* _EXERCISE BRIEF_
A single number is the answer here: how many lines of the entries contain "Stop"?

* _RECORD EXTRACTS_
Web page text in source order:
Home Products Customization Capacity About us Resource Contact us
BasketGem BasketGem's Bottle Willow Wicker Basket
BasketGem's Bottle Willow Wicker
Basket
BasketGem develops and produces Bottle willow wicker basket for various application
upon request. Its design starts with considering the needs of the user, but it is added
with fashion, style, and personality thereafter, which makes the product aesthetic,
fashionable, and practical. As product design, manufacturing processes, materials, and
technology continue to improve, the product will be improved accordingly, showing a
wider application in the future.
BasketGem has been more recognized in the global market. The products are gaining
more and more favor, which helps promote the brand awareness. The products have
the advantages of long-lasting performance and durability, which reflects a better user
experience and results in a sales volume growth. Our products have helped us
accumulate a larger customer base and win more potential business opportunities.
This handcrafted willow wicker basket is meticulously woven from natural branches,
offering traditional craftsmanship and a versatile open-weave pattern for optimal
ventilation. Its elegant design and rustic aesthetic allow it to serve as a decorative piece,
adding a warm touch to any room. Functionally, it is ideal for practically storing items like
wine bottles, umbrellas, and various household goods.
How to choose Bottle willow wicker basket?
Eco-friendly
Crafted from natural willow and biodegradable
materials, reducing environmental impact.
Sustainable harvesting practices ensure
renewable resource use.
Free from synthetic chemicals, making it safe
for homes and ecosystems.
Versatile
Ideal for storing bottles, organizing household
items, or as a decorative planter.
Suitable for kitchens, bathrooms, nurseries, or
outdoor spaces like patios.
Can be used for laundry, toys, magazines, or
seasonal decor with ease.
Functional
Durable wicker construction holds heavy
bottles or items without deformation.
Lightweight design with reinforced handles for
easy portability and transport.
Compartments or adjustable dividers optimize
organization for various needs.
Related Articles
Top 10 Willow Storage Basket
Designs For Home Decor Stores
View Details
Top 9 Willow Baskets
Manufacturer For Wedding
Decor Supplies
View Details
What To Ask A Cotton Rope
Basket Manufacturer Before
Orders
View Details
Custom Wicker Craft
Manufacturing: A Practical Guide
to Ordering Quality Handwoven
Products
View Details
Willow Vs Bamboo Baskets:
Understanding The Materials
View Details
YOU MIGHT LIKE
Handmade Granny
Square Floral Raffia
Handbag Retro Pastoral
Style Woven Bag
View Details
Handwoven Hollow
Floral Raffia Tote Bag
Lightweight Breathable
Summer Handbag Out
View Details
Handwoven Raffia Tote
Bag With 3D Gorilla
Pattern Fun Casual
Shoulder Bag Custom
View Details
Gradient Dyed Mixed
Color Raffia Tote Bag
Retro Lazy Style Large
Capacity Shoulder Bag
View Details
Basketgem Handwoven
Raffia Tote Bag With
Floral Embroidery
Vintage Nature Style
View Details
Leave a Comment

---

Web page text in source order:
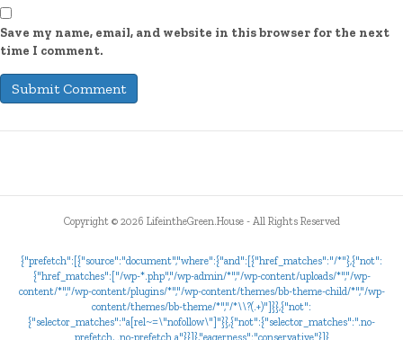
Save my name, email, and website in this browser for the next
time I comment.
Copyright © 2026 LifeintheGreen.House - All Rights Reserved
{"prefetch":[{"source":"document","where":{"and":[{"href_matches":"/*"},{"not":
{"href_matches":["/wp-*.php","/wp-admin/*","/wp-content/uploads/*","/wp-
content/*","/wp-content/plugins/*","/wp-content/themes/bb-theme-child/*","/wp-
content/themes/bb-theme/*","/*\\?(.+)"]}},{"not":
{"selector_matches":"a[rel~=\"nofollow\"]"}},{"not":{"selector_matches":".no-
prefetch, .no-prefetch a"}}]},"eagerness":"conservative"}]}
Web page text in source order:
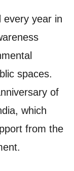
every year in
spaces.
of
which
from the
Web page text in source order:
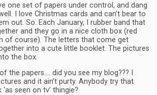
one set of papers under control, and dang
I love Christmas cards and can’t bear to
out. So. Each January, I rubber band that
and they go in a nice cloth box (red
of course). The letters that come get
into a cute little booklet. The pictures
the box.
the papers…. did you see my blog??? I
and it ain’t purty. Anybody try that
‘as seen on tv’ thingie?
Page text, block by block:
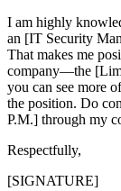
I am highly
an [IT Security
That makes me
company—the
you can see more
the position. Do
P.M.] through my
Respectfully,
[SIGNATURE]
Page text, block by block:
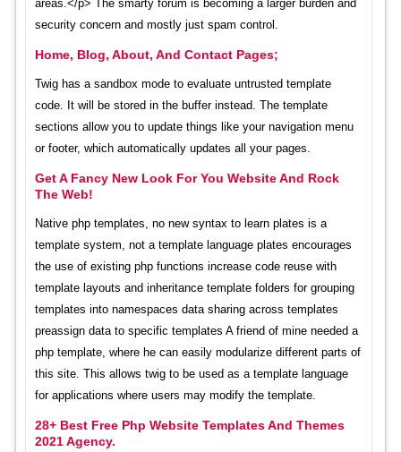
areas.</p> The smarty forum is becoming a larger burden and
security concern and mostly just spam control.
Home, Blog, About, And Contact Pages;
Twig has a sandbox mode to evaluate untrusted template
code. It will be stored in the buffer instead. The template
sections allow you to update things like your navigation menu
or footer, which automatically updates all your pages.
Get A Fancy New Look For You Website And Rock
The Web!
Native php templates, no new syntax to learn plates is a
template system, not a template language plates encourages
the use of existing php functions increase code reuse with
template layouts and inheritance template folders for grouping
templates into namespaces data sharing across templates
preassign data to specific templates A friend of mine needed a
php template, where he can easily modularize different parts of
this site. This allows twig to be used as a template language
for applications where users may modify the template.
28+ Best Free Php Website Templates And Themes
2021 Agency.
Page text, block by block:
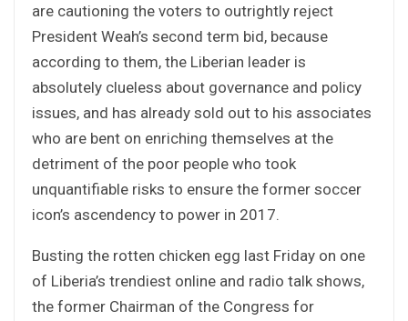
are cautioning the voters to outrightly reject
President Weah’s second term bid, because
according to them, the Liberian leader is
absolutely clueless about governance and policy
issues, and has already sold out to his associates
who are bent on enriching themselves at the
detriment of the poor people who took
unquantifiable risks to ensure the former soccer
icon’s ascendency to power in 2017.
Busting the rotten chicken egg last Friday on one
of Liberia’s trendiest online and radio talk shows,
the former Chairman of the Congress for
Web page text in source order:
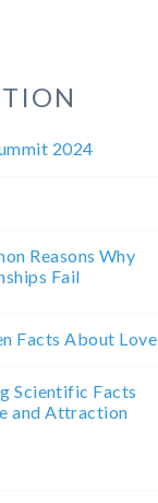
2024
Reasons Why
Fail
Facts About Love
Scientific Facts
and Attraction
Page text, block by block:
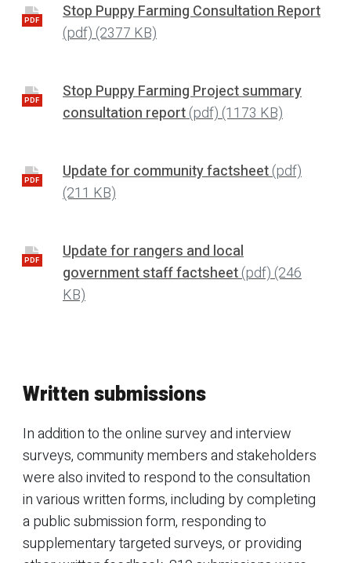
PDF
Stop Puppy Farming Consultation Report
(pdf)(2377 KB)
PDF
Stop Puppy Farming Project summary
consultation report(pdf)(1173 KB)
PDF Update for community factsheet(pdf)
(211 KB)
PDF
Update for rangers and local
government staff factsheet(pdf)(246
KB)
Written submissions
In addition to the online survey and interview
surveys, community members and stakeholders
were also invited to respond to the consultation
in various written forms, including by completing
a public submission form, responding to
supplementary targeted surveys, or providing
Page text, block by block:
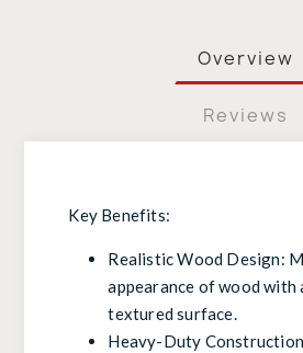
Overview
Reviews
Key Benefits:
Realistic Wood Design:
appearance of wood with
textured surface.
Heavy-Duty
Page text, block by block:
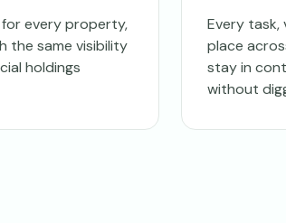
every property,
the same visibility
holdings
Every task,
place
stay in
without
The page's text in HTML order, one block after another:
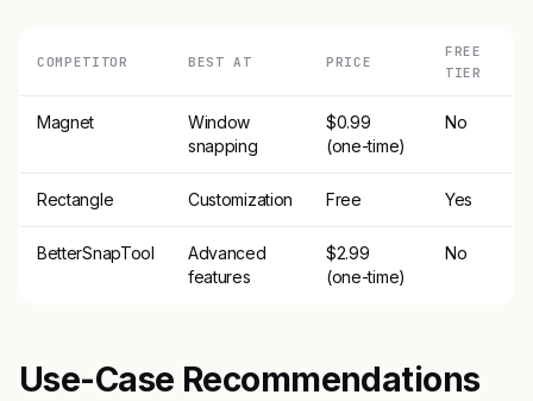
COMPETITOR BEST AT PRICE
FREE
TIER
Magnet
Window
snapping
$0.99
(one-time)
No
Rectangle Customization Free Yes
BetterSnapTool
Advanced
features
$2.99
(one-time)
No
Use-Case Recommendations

---

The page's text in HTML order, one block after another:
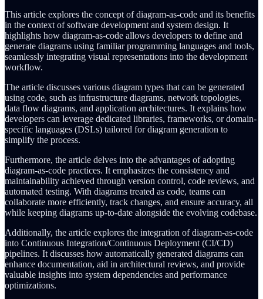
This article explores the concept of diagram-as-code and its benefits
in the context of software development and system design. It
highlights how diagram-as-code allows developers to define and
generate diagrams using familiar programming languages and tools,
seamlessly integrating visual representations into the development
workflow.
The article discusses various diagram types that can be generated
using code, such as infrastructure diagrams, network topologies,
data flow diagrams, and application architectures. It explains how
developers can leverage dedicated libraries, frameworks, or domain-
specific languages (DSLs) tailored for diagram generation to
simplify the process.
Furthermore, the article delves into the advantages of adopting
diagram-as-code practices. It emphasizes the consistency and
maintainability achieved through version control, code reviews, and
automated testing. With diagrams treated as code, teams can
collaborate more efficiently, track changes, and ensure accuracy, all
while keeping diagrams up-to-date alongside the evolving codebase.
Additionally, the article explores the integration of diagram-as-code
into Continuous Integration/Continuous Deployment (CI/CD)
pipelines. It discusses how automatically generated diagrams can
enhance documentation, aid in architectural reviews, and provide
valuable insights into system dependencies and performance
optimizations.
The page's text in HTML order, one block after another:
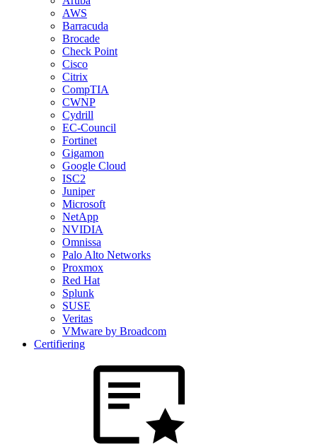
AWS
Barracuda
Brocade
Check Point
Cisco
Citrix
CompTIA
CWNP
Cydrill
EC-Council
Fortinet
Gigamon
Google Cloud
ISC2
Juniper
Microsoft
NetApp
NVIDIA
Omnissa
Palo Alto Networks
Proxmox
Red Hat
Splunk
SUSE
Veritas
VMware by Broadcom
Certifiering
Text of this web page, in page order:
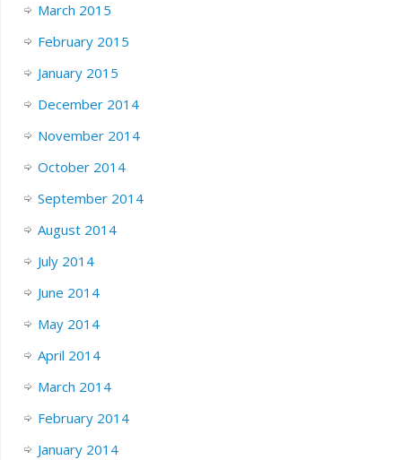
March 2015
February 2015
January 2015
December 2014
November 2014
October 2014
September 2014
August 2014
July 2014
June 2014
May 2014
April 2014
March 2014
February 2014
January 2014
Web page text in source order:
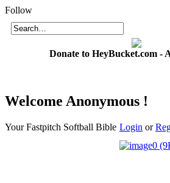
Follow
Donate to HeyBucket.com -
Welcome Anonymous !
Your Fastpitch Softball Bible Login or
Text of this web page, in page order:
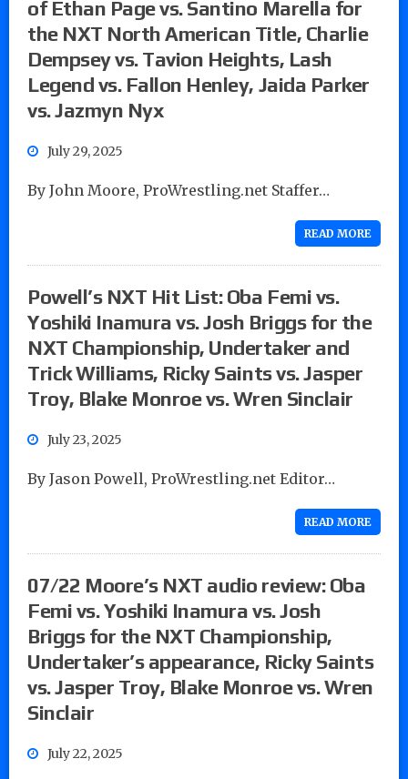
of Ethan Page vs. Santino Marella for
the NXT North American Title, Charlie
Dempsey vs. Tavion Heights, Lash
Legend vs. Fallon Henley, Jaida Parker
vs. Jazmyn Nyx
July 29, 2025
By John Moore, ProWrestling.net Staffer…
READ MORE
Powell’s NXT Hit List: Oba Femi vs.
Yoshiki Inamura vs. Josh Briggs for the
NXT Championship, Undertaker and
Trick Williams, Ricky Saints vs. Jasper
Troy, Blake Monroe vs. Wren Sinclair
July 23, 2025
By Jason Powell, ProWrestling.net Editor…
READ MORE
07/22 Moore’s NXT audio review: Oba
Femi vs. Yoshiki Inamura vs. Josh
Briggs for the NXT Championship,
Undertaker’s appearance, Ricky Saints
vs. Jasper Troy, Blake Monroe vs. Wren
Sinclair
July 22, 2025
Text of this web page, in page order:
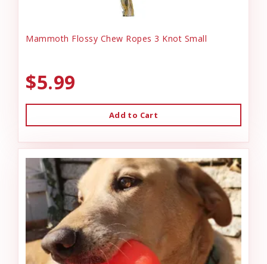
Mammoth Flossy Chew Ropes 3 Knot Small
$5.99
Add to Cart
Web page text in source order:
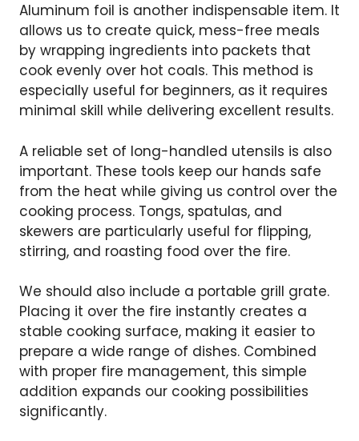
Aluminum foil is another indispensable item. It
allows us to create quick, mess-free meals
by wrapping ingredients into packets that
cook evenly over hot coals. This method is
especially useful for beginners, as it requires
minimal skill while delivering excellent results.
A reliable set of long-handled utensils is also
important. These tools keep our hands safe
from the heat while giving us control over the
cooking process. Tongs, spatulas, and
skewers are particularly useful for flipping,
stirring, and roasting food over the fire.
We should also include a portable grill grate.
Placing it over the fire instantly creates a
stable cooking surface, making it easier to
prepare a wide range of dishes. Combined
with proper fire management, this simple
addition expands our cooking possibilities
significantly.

* _THE ANSWER_
2